→ MATERIAL SUPPLIED
>>

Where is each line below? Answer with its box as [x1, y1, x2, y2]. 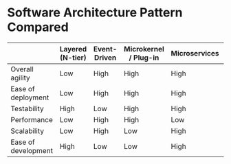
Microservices [170, 48, 219, 58]
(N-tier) [59, 53, 87, 62]
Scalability [10, 126, 45, 135]
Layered [59, 44, 87, 54]
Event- [93, 44, 118, 54]
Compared [7, 19, 69, 35]
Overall [10, 64, 34, 73]
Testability [10, 104, 45, 113]
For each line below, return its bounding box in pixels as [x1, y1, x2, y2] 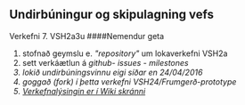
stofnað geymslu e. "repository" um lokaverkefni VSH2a [21, 48, 228, 59]
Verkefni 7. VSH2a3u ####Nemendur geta [9, 30, 165, 41]
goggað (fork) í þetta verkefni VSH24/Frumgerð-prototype [21, 76, 237, 87]
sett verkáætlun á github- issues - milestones [21, 57, 189, 68]
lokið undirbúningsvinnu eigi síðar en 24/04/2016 [21, 67, 203, 77]
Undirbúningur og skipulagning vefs [9, 7, 215, 22]
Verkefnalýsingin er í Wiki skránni [21, 85, 146, 96]
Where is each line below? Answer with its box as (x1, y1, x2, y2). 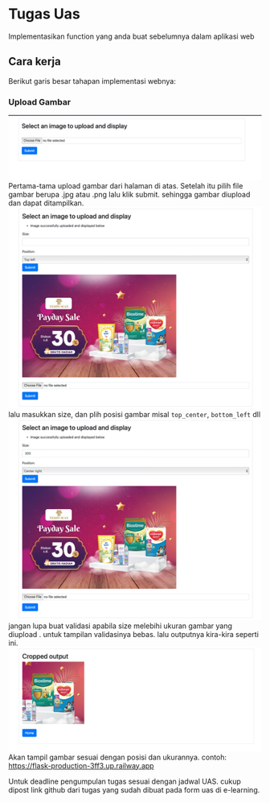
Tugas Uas (8, 5, 80, 23)
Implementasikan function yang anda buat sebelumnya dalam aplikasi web (8, 31, 255, 41)
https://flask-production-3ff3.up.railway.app (8, 760, 154, 770)
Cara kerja (8, 55, 62, 68)
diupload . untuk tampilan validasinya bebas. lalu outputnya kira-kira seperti (8, 630, 260, 640)
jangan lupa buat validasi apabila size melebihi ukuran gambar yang (8, 621, 233, 631)
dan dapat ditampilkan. (8, 198, 84, 208)
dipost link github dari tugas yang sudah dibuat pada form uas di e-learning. (8, 784, 260, 794)
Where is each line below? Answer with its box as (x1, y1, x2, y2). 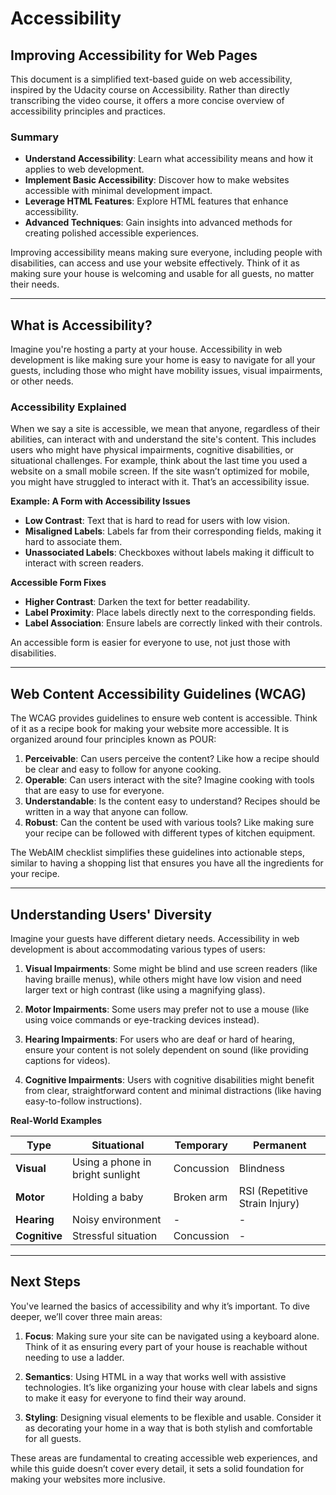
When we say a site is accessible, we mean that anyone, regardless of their (10, 423, 320, 435)
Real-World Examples (10, 1115, 103, 1127)
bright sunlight (72, 1168, 141, 1182)
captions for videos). (24, 1055, 111, 1067)
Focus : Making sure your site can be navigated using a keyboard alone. (24, 1330, 320, 1342)
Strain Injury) (238, 1197, 300, 1211)
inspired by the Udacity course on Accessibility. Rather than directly (10, 84, 290, 96)
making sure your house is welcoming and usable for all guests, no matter (10, 268, 315, 280)
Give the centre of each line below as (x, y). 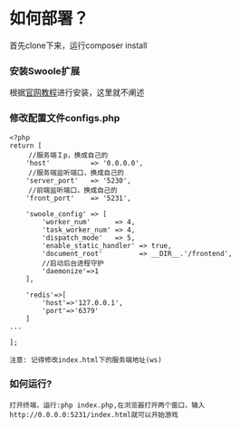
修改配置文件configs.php (65, 119)
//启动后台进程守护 (73, 263)
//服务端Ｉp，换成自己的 (68, 155)
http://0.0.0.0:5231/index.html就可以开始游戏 (94, 414)
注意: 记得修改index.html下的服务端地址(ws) (86, 360)
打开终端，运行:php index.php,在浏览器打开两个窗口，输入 (107, 405)
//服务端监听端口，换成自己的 (77, 173)
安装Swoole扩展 (45, 71)
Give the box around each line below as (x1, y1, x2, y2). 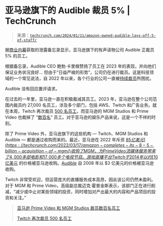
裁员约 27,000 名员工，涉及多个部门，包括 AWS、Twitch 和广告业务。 (13, 102, 153, 108)
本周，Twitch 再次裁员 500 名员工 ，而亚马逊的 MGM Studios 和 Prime (9, 108, 149, 114)
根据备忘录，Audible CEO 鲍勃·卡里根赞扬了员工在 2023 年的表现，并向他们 (5, 63, 156, 69)
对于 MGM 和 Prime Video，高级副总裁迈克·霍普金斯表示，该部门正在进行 (5, 182, 151, 188)
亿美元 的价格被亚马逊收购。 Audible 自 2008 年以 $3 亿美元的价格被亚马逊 (5, 160, 154, 166)
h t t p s (6, 142, 17, 148)
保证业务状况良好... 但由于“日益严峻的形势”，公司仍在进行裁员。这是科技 (5, 69, 150, 75)
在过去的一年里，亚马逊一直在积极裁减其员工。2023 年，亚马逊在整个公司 (5, 96, 153, 102)
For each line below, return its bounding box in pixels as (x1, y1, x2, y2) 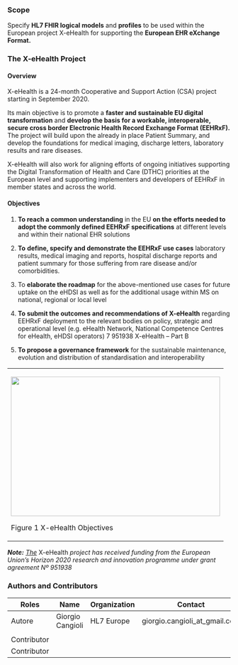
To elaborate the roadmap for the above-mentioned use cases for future (17, 280, 230, 288)
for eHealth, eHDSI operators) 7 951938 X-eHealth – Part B (17, 332, 189, 340)
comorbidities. (17, 266, 60, 275)
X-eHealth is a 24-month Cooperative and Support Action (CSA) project (7, 87, 217, 96)
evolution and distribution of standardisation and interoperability (17, 353, 205, 362)
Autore (11, 616, 34, 626)
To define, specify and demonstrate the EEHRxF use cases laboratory (17, 244, 225, 252)
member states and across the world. (7, 183, 117, 191)
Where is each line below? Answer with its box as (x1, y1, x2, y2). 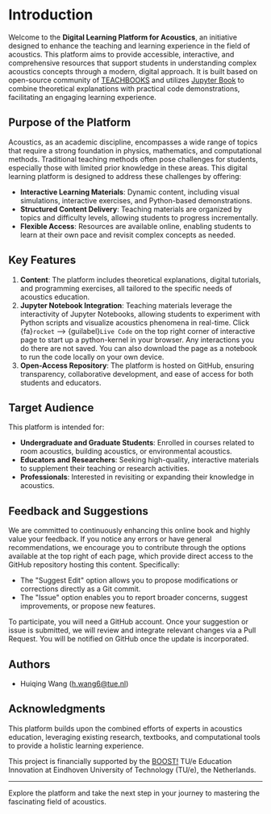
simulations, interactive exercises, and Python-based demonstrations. (19, 195, 252, 205)
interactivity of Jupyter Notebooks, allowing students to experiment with (19, 309, 261, 319)
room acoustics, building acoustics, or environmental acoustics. (19, 446, 232, 457)
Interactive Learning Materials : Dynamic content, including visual (19, 187, 240, 197)
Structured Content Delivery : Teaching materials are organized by (19, 204, 243, 214)
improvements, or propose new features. (19, 601, 156, 611)
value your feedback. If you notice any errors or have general (8, 534, 212, 544)
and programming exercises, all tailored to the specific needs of (19, 283, 232, 293)
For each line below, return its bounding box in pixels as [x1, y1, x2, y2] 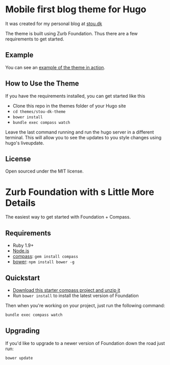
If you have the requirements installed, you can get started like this [5, 93, 145, 99]
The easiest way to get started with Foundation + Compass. [5, 214, 131, 220]
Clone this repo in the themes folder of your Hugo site [12, 102, 126, 109]
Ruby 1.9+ [12, 242, 34, 249]
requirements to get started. [5, 36, 64, 42]
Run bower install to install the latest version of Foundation [12, 292, 139, 298]
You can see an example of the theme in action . [5, 64, 106, 70]
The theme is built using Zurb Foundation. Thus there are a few [5, 30, 138, 36]
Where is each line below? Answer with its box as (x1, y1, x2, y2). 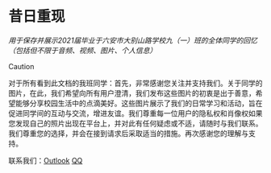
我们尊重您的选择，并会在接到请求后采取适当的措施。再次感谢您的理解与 (8, 128, 248, 138)
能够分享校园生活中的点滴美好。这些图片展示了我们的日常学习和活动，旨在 (15, 98, 263, 108)
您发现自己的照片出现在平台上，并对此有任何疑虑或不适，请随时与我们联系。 (8, 118, 263, 128)
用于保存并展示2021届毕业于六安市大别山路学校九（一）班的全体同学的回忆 (8, 35, 258, 45)
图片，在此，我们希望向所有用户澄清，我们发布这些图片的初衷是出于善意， (8, 88, 256, 97)
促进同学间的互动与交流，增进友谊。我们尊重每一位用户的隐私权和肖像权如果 (8, 108, 263, 117)
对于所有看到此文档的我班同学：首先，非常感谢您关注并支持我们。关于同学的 (8, 78, 263, 88)
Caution (8, 61, 35, 71)
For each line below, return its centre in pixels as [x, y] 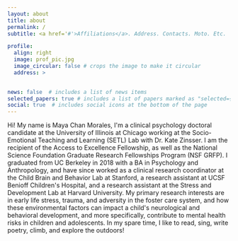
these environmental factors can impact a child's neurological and [104, 208]
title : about [27, 20]
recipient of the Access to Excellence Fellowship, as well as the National [113, 148]
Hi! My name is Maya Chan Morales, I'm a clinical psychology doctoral [110, 125]
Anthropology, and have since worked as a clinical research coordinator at [116, 170]
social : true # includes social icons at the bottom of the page [107, 105]
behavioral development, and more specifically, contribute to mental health [117, 216]
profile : [20, 47]
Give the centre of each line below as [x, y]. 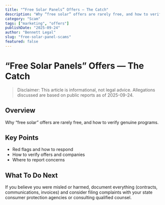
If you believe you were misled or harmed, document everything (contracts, [82, 187]
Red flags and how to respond [43, 150]
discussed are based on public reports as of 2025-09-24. [75, 95]
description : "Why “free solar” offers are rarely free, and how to [77, 14]
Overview [20, 111]
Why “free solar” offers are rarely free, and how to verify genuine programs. [82, 122]
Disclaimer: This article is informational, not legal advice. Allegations [86, 90]
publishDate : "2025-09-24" [33, 28]
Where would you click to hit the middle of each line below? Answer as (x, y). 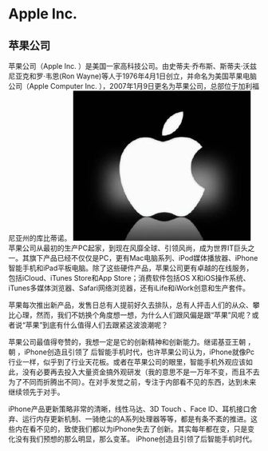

<<

Set down the material word for word, and drop every picture from it.

→ EXERCISE RESULT
Where is each line below? Answer with its box as [x1, y1, x2, y2]. 
Microservices [170, 48, 219, 58]
(N-tier) [59, 53, 87, 62]
Scalability [10, 126, 45, 135]
Layered [59, 44, 87, 54]
Event- [93, 44, 118, 54]
Compared [7, 19, 69, 35]
Overall [10, 64, 34, 73]
Testability [10, 104, 45, 113]
For each line below, return its bounding box in pixels as [x1, y1, x2, y2] 
stofnað geymslu e. "repository" um lokaverkefni VSH2a [21, 48, 228, 59]
Verkefni 7. VSH2a3u ####Nemendur geta [9, 30, 165, 41]
goggað (fork) í þetta verkefni VSH24/Frumgerð-prototype [21, 76, 237, 87]
sett verkáætlun á github- issues - milestones [21, 57, 189, 68]
lokið undirbúningsvinnu eigi síðar en 24/04/2016 [21, 67, 203, 77]
Undirbúningur og skipulagning vefs [9, 7, 215, 22]
Verkefnalýsingin er í Wiki skránni [21, 85, 146, 96]
Where is each line below? Answer with its box as (x1, y1, x2, y2). 
Tugas Uas (8, 5, 80, 23)
Implementasikan function yang anda buat sebelumnya dalam aplikasi web (8, 31, 255, 41)
https://flask-production-3ff3.up.railway.app (8, 760, 154, 770)
Cara kerja (8, 55, 62, 68)
diupload . untuk tampilan validasinya bebas. lalu outputnya kira-kira seperti (8, 630, 260, 640)
jangan lupa buat validasi apabila size melebihi ukuran gambar yang (8, 621, 233, 631)
dan dapat ditampilkan. (8, 198, 84, 208)
dipost link github dari tugas yang sudah dibuat pada form uas di e-learning. (8, 784, 260, 794)
Where is each line below? Answer with its box as (x1, y1, x2, y2). 
When we say a site is accessible, we mean that anyone, regardless of their (10, 423, 320, 435)
Real-World Examples (10, 1115, 103, 1127)
bright sunlight (72, 1168, 141, 1182)
captions for videos). (24, 1055, 111, 1067)
Focus : Making sure your site can be navigated using a keyboard alone. (24, 1330, 320, 1342)
Strain Injury) (238, 1197, 300, 1211)
inspired by the Udacity course on Accessibility. Rather than directly (10, 84, 290, 96)
making sure your house is welcoming and usable for all guests, no matter (10, 268, 315, 280)
Give the centre of each line below as (x, y). 
修改配置文件configs.php (65, 119)
//启动后台进程守护 (73, 263)
//服务端Ｉp，换成自己的 (68, 155)
http://0.0.0.0:5231/index.html就可以开始游戏 (94, 414)
注意: 记得修改index.html下的服务端地址(ws) (86, 360)
打开终端，运行:php index.php,在浏览器打开两个窗口，输入 (107, 405)
//服务端监听端口，换成自己的 (77, 173)
安装Swoole扩展 (45, 71)
Give the box around each line below as (x1, y1, x2, y2). 
裁员约 27,000 名员工，涉及多个部门，包括 AWS、Twitch 和广告业务。 (13, 102, 153, 108)
本周，Twitch 再次裁员 500 名员工 ，而亚马逊的 MGM Studios 和 Prime (9, 108, 149, 114)
根据备忘录，Audible CEO 鲍勃·卡里根赞扬了员工在 2023 年的表现，并向他们 (5, 63, 156, 69)
对于 MGM 和 Prime Video，高级副总裁迈克·霍普金斯表示，该部门正在进行 (5, 182, 151, 188)
亿美元 的价格被亚马逊收购。 Audible 自 2008 年以 $3 亿美元的价格被亚马逊 (5, 160, 154, 166)
h t t p s (6, 142, 17, 148)
保证业务状况良好... 但由于“日益严峻的形势”，公司仍在进行裁员。这是科技 (5, 69, 150, 75)
在过去的一年里，亚马逊一直在积极裁减其员工。2023 年，亚马逊在整个公司 (5, 96, 153, 102)
For each line below, return its bounding box in pixels as (x1, y1, x2, y2) 
To elaborate the roadmap for the above-mentioned use cases for future (17, 280, 230, 288)
for eHealth, eHDSI operators) 7 951938 X-eHealth – Part B (17, 332, 189, 340)
comorbidities. (17, 266, 60, 275)
X-eHealth is a 24-month Cooperative and Support Action (CSA) project (7, 87, 217, 96)
evolution and distribution of standardisation and interoperability (17, 353, 205, 362)
Autore (11, 616, 34, 626)
To define, specify and demonstrate the EEHRxF use cases laboratory (17, 244, 225, 252)
member states and across the world. (7, 183, 117, 191)
Where is each line below? Answer with its box as (x1, y1, x2, y2). 
simulations, interactive exercises, and Python-based demonstrations. (19, 195, 252, 205)
interactivity of Jupyter Notebooks, allowing students to experiment with (19, 309, 261, 319)
room acoustics, building acoustics, or environmental acoustics. (19, 446, 232, 457)
Interactive Learning Materials : Dynamic content, including visual (19, 187, 240, 197)
Structured Content Delivery : Teaching materials are organized by (19, 204, 243, 214)
improvements, or propose new features. (19, 601, 156, 611)
value your feedback. If you notice any errors or have general (8, 534, 212, 544)
and programming exercises, all tailored to the specific needs of (19, 283, 232, 293)
For each line below, return its bounding box in pixels as [x1, y1, x2, y2] 
If you have the requirements installed, you can get started like this [5, 93, 145, 99]
The easiest way to get started with Foundation + Compass. [5, 214, 131, 220]
Clone this repo in the themes folder of your Hugo site [12, 102, 126, 109]
Ruby 1.9+ [12, 242, 34, 249]
requirements to get started. [5, 36, 64, 42]
Run bower install to install the latest version of Foundation [12, 292, 139, 298]
You can see an example of the theme in action . [5, 64, 106, 70]
The theme is built using Zurb Foundation. Thus there are a few [5, 30, 138, 36]
Where is each line below? Answer with its box as (x1, y1, x2, y2). 
我们尊重您的选择，并会在接到请求后采取适当的措施。再次感谢您的理解与 (8, 128, 248, 138)
能够分享校园生活中的点滴美好。这些图片展示了我们的日常学习和活动，旨在 (15, 98, 263, 108)
您发现自己的照片出现在平台上，并对此有任何疑虑或不适，请随时与我们联系。 (8, 118, 263, 128)
用于保存并展示2021届毕业于六安市大别山路学校九（一）班的全体同学的回忆 (8, 35, 258, 45)
图片，在此，我们希望向所有用户澄清，我们发布这些图片的初衷是出于善意， (8, 88, 256, 97)
促进同学间的互动与交流，增进友谊。我们尊重每一位用户的隐私权和肖像权如果 (8, 108, 263, 117)
对于所有看到此文档的我班同学：首先，非常感谢您关注并支持我们。关于同学的 (8, 78, 263, 88)
Caution (8, 61, 35, 71)
For each line below, return its centre in pixels as [x, y] 
these environmental factors can impact a child's neurological and [104, 208]
title : about [27, 20]
recipient of the Access to Excellence Fellowship, as well as the National [113, 148]
Hi! My name is Maya Chan Morales, I'm a clinical psychology doctoral [110, 125]
Anthropology, and have since worked as a clinical research coordinator at [116, 170]
social : true # includes social icons at the bottom of the page [107, 105]
behavioral development, and more specifically, contribute to mental health [117, 216]
profile : [20, 47]
Give the centre of each line below as [x, y]. 
If you believe you were misled or harmed, document everything (contracts, [82, 187]
Red flags and how to respond [43, 150]
discussed are based on public reports as of 2025-09-24. [75, 95]
description : "Why “free solar” offers are rarely free, and how to [77, 14]
Overview [20, 111]
Why “free solar” offers are rarely free, and how to verify genuine programs. [82, 122]
Disclaimer: This article is informational, not legal advice. Allegations [86, 90]
publishDate : "2025-09-24" [33, 28]
Where would you click to hit the middle of each line below? Answer as (x, y). 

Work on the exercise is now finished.